I understand starting a data scraping company can be complex. What specific concerns do you have regarding the formation of your LLC or S-Corp?

It’s just me. I want to know if choosing an LLC and filing as an S-Corp is the best choice for me.

Have you already taken any steps, like registering your company or consulting any professionals?

I already have an LLC I work under as a freelancer (in my own name). I was thinking about registering a second LLC for this new company. I wanted to ask about that too.

Is there anything else the corporate lawyer should know?

No.

Queeneth E. Esq

Hello. My name is Queeneth, an attorney with 8+ years of experience. Which state does your question pertain to?
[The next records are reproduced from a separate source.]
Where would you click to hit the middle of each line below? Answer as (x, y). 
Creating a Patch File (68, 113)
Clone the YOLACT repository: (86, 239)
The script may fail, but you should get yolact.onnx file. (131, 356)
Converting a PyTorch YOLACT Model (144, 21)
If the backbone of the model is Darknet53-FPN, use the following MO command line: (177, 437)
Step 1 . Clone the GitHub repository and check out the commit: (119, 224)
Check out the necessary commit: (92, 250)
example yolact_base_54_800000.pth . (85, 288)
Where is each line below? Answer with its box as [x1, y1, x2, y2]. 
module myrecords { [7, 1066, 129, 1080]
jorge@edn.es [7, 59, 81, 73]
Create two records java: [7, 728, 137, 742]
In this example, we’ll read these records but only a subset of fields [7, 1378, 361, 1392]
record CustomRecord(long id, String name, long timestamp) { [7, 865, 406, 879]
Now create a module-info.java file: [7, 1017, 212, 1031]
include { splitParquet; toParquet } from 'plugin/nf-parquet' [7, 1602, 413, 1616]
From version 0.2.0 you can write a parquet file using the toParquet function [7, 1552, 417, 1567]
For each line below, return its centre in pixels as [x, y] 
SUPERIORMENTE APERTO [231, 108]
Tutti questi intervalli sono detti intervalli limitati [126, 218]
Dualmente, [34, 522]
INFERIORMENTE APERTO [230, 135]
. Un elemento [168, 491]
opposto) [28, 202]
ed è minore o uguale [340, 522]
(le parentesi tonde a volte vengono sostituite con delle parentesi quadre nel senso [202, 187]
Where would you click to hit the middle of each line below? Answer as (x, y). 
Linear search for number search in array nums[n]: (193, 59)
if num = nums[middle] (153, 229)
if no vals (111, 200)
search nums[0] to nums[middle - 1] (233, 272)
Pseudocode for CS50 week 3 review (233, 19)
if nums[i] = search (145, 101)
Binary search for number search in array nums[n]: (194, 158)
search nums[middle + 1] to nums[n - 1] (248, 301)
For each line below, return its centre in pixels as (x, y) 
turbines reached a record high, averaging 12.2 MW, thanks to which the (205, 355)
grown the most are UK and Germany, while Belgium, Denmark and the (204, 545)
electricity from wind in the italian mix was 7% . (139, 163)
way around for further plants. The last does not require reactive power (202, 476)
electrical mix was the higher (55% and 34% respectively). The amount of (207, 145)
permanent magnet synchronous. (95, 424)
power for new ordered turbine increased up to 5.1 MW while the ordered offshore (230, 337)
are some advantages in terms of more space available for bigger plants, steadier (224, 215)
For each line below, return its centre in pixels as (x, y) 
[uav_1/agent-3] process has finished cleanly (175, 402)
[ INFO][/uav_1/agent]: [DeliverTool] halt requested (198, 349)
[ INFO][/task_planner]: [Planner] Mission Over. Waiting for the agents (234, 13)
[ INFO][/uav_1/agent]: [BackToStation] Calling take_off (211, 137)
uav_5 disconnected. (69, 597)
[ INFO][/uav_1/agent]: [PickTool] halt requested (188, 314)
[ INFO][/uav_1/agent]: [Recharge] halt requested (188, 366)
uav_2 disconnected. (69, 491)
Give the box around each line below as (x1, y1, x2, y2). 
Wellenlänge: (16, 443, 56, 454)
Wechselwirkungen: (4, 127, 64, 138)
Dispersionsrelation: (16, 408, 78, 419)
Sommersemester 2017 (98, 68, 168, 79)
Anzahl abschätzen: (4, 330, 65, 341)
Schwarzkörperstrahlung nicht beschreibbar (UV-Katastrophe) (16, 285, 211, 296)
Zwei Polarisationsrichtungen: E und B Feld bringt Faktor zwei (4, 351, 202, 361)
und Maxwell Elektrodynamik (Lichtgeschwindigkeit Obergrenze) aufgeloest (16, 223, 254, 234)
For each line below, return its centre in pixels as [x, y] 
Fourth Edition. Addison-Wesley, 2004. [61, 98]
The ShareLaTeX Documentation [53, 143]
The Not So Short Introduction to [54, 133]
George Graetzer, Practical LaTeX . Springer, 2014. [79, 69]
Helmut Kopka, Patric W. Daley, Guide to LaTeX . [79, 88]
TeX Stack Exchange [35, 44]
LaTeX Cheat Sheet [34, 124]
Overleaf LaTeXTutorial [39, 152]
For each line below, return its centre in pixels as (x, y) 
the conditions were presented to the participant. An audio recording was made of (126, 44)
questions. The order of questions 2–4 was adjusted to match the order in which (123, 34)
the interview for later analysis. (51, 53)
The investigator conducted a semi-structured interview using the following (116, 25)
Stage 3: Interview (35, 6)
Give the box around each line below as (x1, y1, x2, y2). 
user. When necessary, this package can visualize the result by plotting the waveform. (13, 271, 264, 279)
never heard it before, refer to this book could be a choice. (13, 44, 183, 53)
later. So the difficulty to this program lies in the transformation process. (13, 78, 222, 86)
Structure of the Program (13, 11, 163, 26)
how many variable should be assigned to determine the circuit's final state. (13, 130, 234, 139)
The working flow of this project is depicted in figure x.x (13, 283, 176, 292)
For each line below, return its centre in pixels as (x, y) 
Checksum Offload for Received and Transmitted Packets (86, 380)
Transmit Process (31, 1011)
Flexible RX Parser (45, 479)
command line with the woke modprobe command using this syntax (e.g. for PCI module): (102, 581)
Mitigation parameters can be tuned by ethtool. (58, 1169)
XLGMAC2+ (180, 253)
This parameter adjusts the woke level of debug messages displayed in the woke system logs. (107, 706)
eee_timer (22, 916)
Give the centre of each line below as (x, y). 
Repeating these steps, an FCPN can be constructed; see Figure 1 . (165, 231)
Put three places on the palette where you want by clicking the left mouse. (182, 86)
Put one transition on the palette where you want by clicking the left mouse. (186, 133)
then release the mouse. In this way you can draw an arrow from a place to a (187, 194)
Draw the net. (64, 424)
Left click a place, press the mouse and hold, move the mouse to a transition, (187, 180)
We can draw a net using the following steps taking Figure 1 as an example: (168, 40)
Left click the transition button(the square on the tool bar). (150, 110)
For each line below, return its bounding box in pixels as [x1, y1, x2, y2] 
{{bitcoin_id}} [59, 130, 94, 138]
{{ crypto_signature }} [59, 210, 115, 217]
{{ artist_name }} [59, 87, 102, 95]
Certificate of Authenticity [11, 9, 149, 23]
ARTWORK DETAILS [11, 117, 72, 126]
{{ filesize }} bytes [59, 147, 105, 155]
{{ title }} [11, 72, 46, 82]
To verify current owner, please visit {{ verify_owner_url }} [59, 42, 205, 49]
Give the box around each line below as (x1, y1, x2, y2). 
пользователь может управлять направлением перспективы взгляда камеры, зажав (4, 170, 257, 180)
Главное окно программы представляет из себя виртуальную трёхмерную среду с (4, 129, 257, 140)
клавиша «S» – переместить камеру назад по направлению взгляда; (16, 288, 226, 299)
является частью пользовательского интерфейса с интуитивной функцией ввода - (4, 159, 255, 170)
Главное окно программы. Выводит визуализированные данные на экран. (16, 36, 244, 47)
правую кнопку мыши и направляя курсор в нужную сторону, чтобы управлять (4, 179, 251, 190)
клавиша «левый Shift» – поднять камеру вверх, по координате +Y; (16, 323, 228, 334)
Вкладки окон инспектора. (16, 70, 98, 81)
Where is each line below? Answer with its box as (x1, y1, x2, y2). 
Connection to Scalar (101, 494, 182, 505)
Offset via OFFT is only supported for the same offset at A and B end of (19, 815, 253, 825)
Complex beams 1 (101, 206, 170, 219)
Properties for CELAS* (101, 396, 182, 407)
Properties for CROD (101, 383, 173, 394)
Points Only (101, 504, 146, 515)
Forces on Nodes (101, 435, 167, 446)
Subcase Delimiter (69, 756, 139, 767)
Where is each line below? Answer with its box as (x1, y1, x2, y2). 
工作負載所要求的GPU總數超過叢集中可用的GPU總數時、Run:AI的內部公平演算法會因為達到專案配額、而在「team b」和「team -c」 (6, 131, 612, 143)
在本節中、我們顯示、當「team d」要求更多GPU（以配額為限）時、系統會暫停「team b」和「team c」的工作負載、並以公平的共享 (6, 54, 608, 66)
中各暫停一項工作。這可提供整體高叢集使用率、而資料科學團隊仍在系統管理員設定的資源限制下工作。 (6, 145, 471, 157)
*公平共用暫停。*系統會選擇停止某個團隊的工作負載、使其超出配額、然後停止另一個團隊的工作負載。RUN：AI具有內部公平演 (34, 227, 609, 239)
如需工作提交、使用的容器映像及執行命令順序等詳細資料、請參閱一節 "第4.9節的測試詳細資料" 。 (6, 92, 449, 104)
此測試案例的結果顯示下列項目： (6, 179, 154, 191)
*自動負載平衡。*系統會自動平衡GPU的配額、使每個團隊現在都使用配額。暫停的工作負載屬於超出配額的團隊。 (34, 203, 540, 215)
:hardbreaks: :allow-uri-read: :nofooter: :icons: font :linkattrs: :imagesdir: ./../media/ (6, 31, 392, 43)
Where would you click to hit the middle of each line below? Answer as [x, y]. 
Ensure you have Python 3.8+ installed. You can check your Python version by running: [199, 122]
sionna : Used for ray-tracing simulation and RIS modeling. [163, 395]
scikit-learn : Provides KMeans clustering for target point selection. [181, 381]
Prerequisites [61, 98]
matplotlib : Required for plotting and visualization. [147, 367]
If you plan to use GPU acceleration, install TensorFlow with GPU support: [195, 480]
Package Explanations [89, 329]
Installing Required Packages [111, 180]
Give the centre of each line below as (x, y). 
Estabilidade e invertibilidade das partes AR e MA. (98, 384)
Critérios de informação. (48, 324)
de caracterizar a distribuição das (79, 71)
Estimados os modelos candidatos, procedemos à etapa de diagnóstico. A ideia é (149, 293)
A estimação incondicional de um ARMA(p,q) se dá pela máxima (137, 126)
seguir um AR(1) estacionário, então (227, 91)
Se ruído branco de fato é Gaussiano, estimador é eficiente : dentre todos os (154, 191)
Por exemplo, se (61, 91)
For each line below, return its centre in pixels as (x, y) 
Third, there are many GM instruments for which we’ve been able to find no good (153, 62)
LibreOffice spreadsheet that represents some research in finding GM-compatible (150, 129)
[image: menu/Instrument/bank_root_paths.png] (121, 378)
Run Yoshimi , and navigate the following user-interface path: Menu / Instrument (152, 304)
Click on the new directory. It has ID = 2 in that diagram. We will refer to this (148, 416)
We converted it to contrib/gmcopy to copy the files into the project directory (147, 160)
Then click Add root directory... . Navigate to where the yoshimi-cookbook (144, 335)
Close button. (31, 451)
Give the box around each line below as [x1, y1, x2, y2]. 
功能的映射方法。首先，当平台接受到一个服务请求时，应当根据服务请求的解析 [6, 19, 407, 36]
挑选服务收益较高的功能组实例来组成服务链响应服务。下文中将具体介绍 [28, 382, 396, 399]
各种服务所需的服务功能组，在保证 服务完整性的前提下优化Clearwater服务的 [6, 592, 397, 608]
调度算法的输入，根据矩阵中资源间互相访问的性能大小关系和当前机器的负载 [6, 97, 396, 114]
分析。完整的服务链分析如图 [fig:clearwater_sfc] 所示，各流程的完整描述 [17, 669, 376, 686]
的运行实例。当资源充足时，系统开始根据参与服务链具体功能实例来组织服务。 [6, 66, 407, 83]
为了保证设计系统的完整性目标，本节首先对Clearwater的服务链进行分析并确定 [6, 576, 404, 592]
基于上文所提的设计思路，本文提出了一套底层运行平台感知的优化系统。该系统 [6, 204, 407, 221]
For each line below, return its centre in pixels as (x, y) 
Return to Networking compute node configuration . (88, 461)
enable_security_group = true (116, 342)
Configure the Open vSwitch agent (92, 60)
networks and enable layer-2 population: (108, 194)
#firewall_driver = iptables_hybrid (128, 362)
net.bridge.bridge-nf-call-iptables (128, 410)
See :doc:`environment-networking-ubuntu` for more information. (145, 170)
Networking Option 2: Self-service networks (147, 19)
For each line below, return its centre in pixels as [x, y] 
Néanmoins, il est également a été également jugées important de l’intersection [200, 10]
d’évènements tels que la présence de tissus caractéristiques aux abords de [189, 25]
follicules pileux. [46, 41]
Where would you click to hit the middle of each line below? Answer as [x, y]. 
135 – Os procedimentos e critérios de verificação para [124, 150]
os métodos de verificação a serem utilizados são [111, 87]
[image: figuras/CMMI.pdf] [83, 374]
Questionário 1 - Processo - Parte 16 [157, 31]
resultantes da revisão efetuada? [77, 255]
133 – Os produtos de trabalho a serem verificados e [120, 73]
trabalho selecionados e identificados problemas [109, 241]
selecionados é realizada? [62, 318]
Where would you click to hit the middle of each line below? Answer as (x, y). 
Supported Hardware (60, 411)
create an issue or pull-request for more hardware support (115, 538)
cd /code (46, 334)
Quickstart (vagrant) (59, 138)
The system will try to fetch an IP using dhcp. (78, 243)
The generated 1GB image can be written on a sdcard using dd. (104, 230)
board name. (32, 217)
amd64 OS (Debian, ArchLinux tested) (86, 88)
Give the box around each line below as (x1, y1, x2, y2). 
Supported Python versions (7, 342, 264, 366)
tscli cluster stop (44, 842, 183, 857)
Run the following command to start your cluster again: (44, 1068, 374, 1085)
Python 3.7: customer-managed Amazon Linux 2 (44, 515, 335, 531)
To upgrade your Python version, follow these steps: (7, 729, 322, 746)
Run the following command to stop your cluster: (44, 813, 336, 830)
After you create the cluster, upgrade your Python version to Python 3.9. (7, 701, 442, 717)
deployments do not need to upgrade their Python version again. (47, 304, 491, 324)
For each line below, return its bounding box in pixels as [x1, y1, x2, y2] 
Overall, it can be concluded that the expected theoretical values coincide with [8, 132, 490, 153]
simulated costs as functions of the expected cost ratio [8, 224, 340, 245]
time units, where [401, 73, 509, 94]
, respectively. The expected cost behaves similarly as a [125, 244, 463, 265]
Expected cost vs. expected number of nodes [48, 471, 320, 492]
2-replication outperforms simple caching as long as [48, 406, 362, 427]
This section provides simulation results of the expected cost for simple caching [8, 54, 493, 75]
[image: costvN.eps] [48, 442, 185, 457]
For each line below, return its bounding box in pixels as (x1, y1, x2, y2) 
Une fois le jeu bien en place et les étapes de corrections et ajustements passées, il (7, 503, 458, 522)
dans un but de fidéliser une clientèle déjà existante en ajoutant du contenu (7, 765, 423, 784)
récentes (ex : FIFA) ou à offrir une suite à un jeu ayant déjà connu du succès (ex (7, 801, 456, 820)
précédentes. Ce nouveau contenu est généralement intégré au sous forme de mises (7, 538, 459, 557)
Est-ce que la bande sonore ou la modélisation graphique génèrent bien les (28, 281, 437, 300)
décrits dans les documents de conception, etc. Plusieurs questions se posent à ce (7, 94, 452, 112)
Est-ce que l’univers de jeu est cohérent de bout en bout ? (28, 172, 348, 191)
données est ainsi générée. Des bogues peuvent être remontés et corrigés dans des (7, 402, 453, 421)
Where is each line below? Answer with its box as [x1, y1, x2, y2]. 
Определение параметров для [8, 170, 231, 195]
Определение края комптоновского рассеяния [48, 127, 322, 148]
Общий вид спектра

I’m in Colorado, but I will be selling online to all states.

Queeneth E. Esq

Thank you. Here’s an overview:

  • LLC (single-member, default tax): Easy setup/maintenance. Taxed on Schedule C. All net profit subject to self-employment tax (15.3%).
  • LLC taxed as S-Corp (via IRS election): Still an LLC legally, just taxed differently. You pay yourself a reasonable W-2 salary (payroll taxes apply). Profits above that are distributions not subject to SE tax. More admin: payroll setup, quarterly filings (e.g., Form 941), year-end W-2; usually use a payroll service.
  • When S-Corp makes sense: Often once net profit ≥ ~$60k. Below that, admin costs can outweigh tax savings.
  • One LLC vs. two: You can run multiple lines under one LLC (use DBAs and clean books).
  • Consider a separate LLC if: different liability profile (scraping: contracts/IP/compliance), separate brand, or you want clean financial separation. Each additional LLC adds cost/filings/bookkeeping.
  • Selling online nationwide: Usually no foreign registration unless you have physical presence (employees/office/warehouse) in other states.
  • Taxes (high-level): Many states don’t tax pure digital services, but rules vary; Colorado generally doesn’t tax most digital services. Income tax is generally where you’re domiciled (Colorado).
  • Rule of thumb: Under ~$60k net: stay default LLC for simplicity. Expecting ~$100k+ net: consider LLC + S-Corp election.
  • Scraping carries legal risks (CFAA/ToS/IP/privacy), so a separate LLC for the scraping brand can be prudent.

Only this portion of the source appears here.